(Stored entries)
↓

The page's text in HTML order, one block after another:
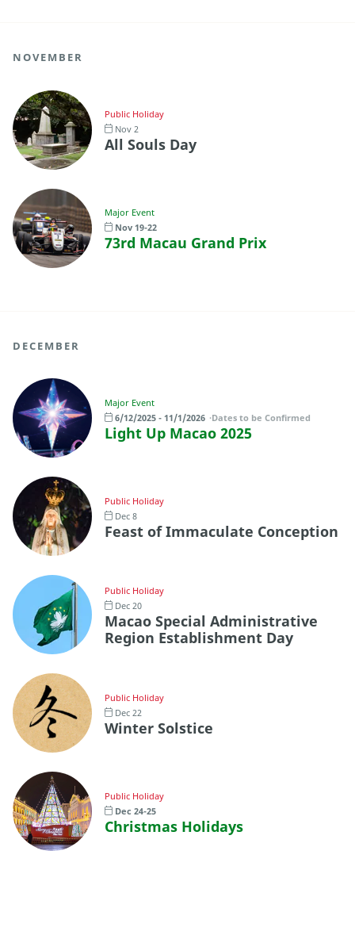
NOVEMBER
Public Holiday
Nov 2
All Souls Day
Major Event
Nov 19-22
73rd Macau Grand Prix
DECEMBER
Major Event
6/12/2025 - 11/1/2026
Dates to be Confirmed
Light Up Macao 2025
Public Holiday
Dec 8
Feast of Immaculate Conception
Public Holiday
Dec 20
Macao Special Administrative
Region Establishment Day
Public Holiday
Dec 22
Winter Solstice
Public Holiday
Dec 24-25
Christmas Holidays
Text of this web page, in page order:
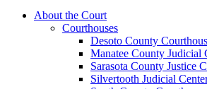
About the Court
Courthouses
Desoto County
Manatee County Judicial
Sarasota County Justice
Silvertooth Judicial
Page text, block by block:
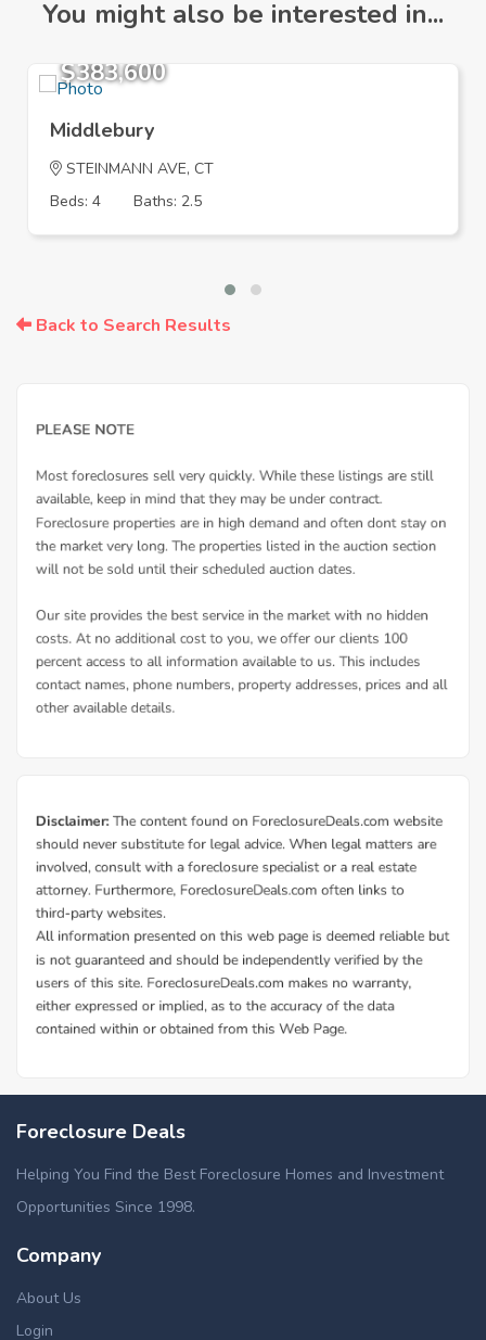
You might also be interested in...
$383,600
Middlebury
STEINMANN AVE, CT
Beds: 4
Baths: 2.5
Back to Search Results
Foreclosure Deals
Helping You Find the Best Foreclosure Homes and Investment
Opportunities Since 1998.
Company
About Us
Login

↑
↓

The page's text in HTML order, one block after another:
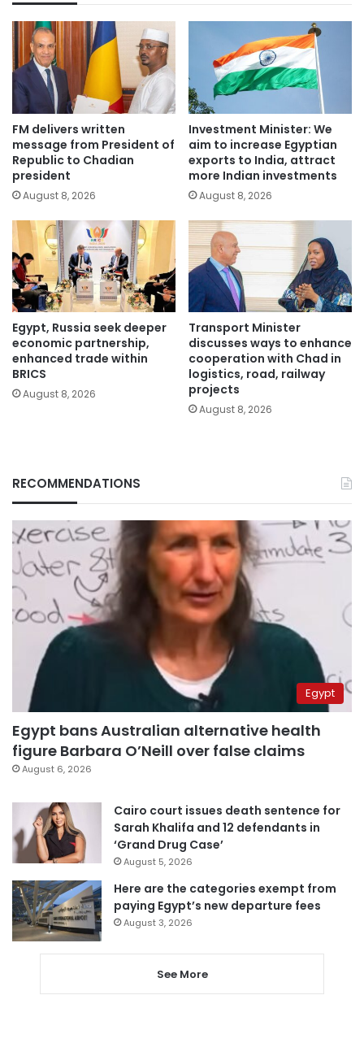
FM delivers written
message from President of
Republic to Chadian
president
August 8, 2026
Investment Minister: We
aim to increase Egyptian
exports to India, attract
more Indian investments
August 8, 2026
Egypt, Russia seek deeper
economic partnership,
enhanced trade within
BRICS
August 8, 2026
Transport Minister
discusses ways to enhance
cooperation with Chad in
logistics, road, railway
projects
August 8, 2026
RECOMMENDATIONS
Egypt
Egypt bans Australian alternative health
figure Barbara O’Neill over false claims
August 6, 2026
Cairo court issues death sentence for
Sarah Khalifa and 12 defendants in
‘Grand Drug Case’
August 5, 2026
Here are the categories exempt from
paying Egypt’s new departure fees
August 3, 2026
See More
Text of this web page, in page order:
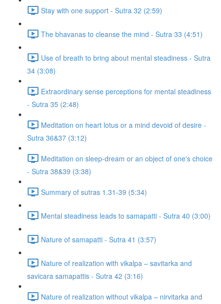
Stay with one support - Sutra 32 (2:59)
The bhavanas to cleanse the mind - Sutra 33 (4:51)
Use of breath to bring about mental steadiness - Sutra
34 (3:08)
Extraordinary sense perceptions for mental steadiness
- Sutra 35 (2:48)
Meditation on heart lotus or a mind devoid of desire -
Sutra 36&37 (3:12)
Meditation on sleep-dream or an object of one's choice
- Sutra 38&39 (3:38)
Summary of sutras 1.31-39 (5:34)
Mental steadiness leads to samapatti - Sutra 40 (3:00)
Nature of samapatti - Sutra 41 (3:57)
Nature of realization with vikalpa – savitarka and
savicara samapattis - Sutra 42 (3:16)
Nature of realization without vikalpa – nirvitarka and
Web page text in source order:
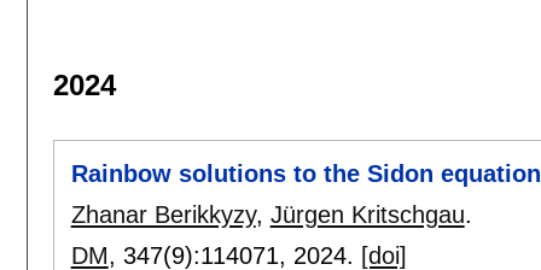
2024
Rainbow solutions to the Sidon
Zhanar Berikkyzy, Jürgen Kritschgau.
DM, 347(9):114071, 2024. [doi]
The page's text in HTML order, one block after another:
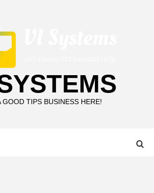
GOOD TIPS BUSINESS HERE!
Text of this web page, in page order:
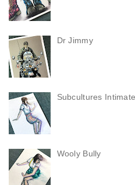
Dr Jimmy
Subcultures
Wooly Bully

↑

* **EXERCISE AIM**
If a line of the records includes the string "Foreclosure", copy it out.

* **SOLUTION**
Foreclosure Deals
Helping You Find the Best Foreclosure Homes and Investment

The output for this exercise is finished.